### Records shown

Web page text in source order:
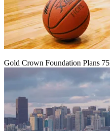
Gold Crown Foundation Plans
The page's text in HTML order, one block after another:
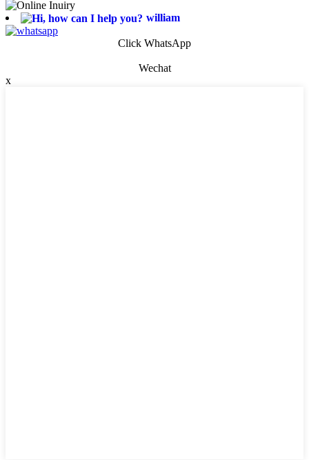
william
Click WhatsApp
Wechat
x
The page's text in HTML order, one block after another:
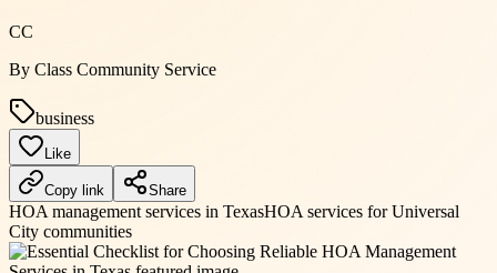
CC
By Class Community Service
business
Like
Copy link Share
HOA management services in TexasHOA services for Universal
City communities
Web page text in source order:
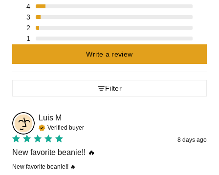
4
3
2
1
Write a review
Filter
Luis M
Verified buyer
8 days ago
New favorite beanie!! 🔥
New favorite beanie!! 🔥
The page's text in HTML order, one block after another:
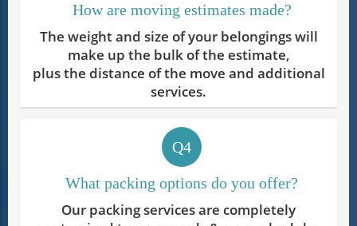
How are moving estimates made?
The weight and size of your belongings will
make up the bulk of the estimate,
plus the distance of the move and additional
services.
Q4
What packing options do you offer?
Our packing services are completely
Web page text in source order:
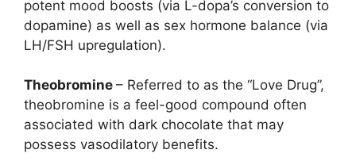
potent mood boosts (via L-dopa’s conversion to
dopamine) as well as sex hormone balance (via
LH/FSH upregulation).
Theobromine – Referred to as the “Love Drug”,
theobromine is a feel-good compound often
associated with dark chocolate that may
possess vasodilatory benefits.
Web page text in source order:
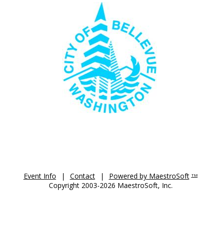
Event Info | Contact | Powered by MaestroSoft TM
Copyright 2003-2026 MaestroSoft, Inc.
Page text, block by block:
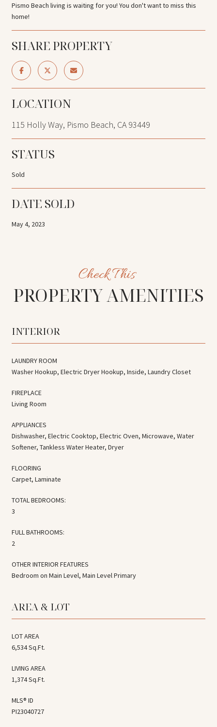
Pismo Beach living is waiting for you! You don't want to miss this
home!
SHARE PROPERTY
LOCATION
115 Holly Way, Pismo Beach, CA 93449
STATUS
Sold
DATE SOLD
May 4, 2023
PROPERTY AMENITIES
INTERIOR
LAUNDRY ROOM
Washer Hookup, Electric Dryer Hookup, Inside, Laundry Closet
FIREPLACE
Living Room
APPLIANCES
Dishwasher, Electric Cooktop, Electric Oven, Microwave, Water
Softener, Tankless Water Heater, Dryer
FLOORING
Carpet, Laminate
TOTAL BEDROOMS:
3
FULL BATHROOMS:
2
OTHER INTERIOR FEATURES
Bedroom on Main Level, Main Level Primary
AREA & LOT
LOT AREA
6,534 Sq.Ft.
LIVING AREA
1,374 Sq.Ft.
MLS® ID
PI23040727
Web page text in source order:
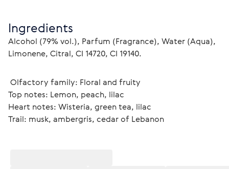
Ingredients
Alcohol (79% vol.), Parfum (Fragrance), Water (Aqua),
Limonene, Citral, CI 14720, CI 19140.
Olfactory family: Floral and fruity
Top notes: Lemon, peach, lilac
Heart notes: Wisteria, green tea, lilac
Trail: musk, ambergris, cedar of Lebanon
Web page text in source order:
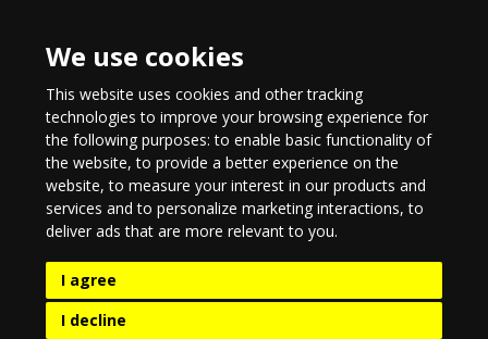
We use cookies
This website uses cookies and other tracking
technologies to improve your browsing experience for
the following purposes:to enable basic functionality of
the website,to provide a better experience on the
website,to measure your interest in our products and
services and to personalize marketing interactions,to
deliver ads that are more relevant to you.
I agree
I decline
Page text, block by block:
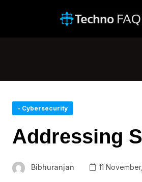
- Cybersecurity
Addressing
Bibhuranjan 11
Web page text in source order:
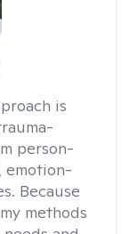
is
person-
emotion-
Because
methods
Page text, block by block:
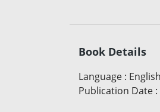
Book Details
Language : English
Publication Date :
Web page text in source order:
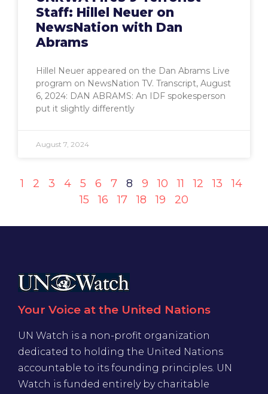
Staff: Hillel Neuer on
NewsNation with Dan
Abrams
Hillel Neuer appeared on the Dan Abrams Live
program on NewsNation TV. Transcript, August
6, 2024: DAN ABRAMS: An IDF spokesperson
put it slightly differently
August 7, 2024
1 2 3 4 5 6 7 8 9 10 11 12 13
14
15
16 17 18 19 20
Your Voice at the United Nations
UN Watch is a non-profit organization
dedicated to holding the United Nations
accountable to its founding principles. UN
Watch is funded entirely by charitable
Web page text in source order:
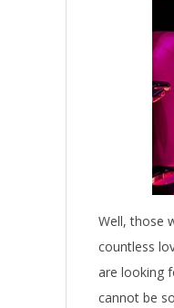
Well, those
countless
are looking
cannot be
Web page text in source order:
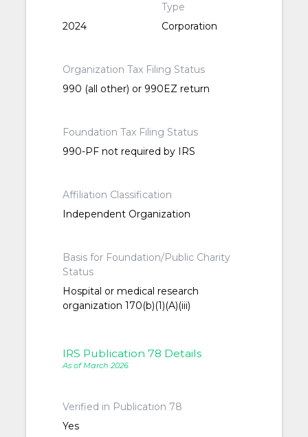
2024
Type
Corporation
Organization Tax Filing Status
990 (all other) or 990EZ return
Foundation Tax Filing Status
990-PF not required by IRS
Affiliation Classification
Independent Organization
Basis for Foundation/Public Charity
Status
Hospital or medical research
organization 170(b)(1)(A)(iii)
IRS Publication 78 Details
As of March 2026
Verified in Publication 78
Yes
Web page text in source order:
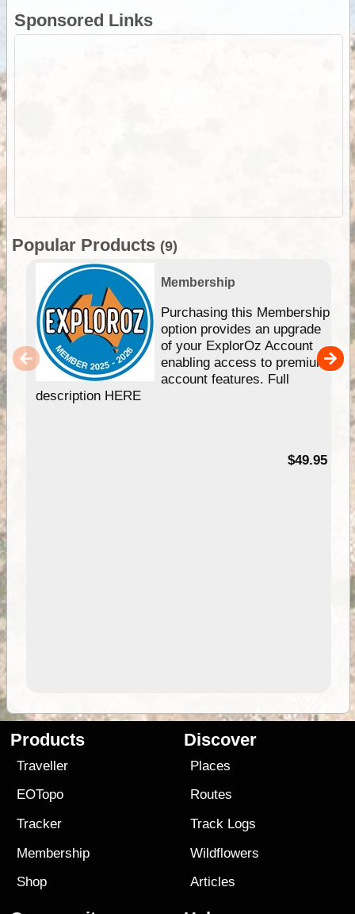
Sponsored Links
Popular Products (9)
Membership
Purchasing this Membership
option provides an upgrade
of your ExplorOz Account
enabling access to premium
account features. Full
description HERE
$49.95
Products
Traveller
EOTopo
Tracker
Membership
Shop
Discover
Places
Routes
Track Logs
Wildflowers
Articles
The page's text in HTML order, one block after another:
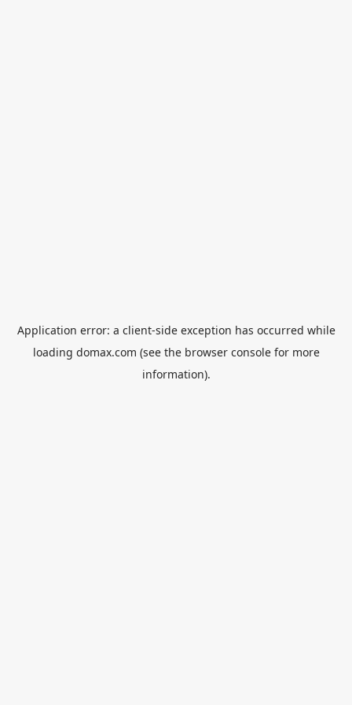
Application error: a client-side exception has occurred while
loading domax.com (see the browser consolefor more
information).
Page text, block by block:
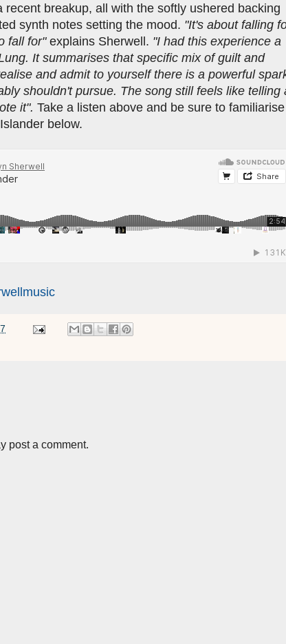
breakup, all with the softly ushered backing
synth notes setting the mood. "It's about falling
fall for"explains Sherwell. "I had this experience a
It summarises that specific mix of guilt and
and admit to yourself there is a powerful
shouldn't pursue. The song still feels like telling
it". Take a listen above and be sure to familiarise
below.
post a comment.

### Exercise details
Exactly reproduce the entries above, minus the pictures.

### Solution
Web page text in source order:
Gold Crown Foundation Plans
The page's text in HTML order, one block after another:
william
Click WhatsApp
Wechat
x
The page's text in HTML order, one block after another:
CC
By Class Community Service
business
Like
Copy link Share
HOA management services in TexasHOA services for Universal
City communities
Web page text in source order:
4
3
2
1
Write a review
Filter
Luis M
Verified buyer
8 days ago
New favorite beanie!! 🔥
New favorite beanie!! 🔥
The page's text in HTML order, one block after another:
How are moving estimates made?
The weight and size of your belongings will
make up the bulk of the estimate,
plus the distance of the move and additional
services.
Q4
What packing options do you offer?
Our packing services are completely
Web page text in source order:
potent mood boosts (via L-dopa’s conversion to
dopamine) as well as sex hormone balance (via
LH/FSH upregulation).
Theobromine – Referred to as the “Love Drug”,
theobromine is a feel-good compound often
associated with dark chocolate that may
possess vasodilatory benefits.
Web page text in source order:
Event Info | Contact | Powered by MaestroSoft TM
Copyright 2003-2026 MaestroSoft, Inc.
Page text, block by block:
Pismo Beach living is waiting for you! You don't want to miss this
home!
SHARE PROPERTY
LOCATION
115 Holly Way, Pismo Beach, CA 93449
STATUS
Sold
DATE SOLD
May 4, 2023
PROPERTY AMENITIES
INTERIOR
LAUNDRY ROOM
Washer Hookup, Electric Dryer Hookup, Inside, Laundry Closet
FIREPLACE
Living Room
APPLIANCES
Dishwasher, Electric Cooktop, Electric Oven, Microwave, Water
Softener, Tankless Water Heater, Dryer
FLOORING
Carpet, Laminate
TOTAL BEDROOMS:
3
FULL BATHROOMS:
2
OTHER INTERIOR FEATURES
Bedroom on Main Level, Main Level Primary
AREA & LOT
LOT AREA
6,534 Sq.Ft.
LIVING AREA
1,374 Sq.Ft.
MLS® ID
PI23040727
Web page text in source order:
Ingredients
Alcohol (79% vol.), Parfum (Fragrance), Water (Aqua),
Limonene, Citral, CI 14720, CI 19140.
Olfactory family: Floral and fruity
Top notes: Lemon, peach, lilac
Heart notes: Wisteria, green tea, lilac
Trail: musk, ambergris, cedar of Lebanon
Web page text in source order:
We use cookies
This website uses cookies and other tracking
technologies to improve your browsing experience for
the following purposes:to enable basic functionality of
the website,to provide a better experience on the
website,to measure your interest in our products and
services and to personalize marketing interactions,to
deliver ads that are more relevant to you.
I agree
I decline
Page text, block by block:
- Cybersecurity
Addressing
Bibhuranjan 11
Web page text in source order:
is
person-
emotion-
Because
methods
Page text, block by block:
Book Details
Language : English
Publication Date :
Web page text in source order:
Staff: Hillel Neuer on
NewsNation with Dan
Abrams
Hillel Neuer appeared on the Dan Abrams Live
program on NewsNation TV. Transcript, August
6, 2024: DAN ABRAMS: An IDF spokesperson
put it slightly differently
August 7, 2024
1 2 3 4 5 6 7 8 9 10 11 12 13
14
15
16 17 18 19 20
Your Voice at the United Nations
UN Watch is a non-profit organization
dedicated to holding the United Nations
accountable to its founding principles. UN
Watch is funded entirely by charitable
Web page text in source order:
Well, those
countless
are looking
cannot be
Web page text in source order:
2024
Type
Corporation
Organization Tax Filing Status
990 (all other) or 990EZ return
Foundation Tax Filing Status
990-PF not required by IRS
Affiliation Classification
Independent Organization
Basis for Foundation/Public Charity
Status
Hospital or medical research
organization 170(b)(1)(A)(iii)
IRS Publication 78 Details
As of March 2026
Verified in Publication 78
Yes
Web page text in source order:
Sponsored Links
Popular Products (9)
Membership
Purchasing this Membership
option provides an upgrade
of your ExplorOz Account
enabling access to premium
account features. Full
description HERE
$49.95
Products
Traveller
EOTopo
Tracker
Membership
Shop
Discover
Places
Routes
Track Logs
Wildflowers
Articles
The page's text in HTML order, one block after another:
Application error: a client-side exception has occurred while
loading domax.com (see the browser consolefor more
information).
Page text, block by block:
breakup, all with the softly ushered backing
synth notes setting the mood. "It's about falling
fall for"explains Sherwell. "I had this experience a
It summarises that specific mix of guilt and
and admit to yourself there is a powerful
shouldn't pursue. The song still feels like telling
it". Take a listen above and be sure to familiarise
below.
post a comment.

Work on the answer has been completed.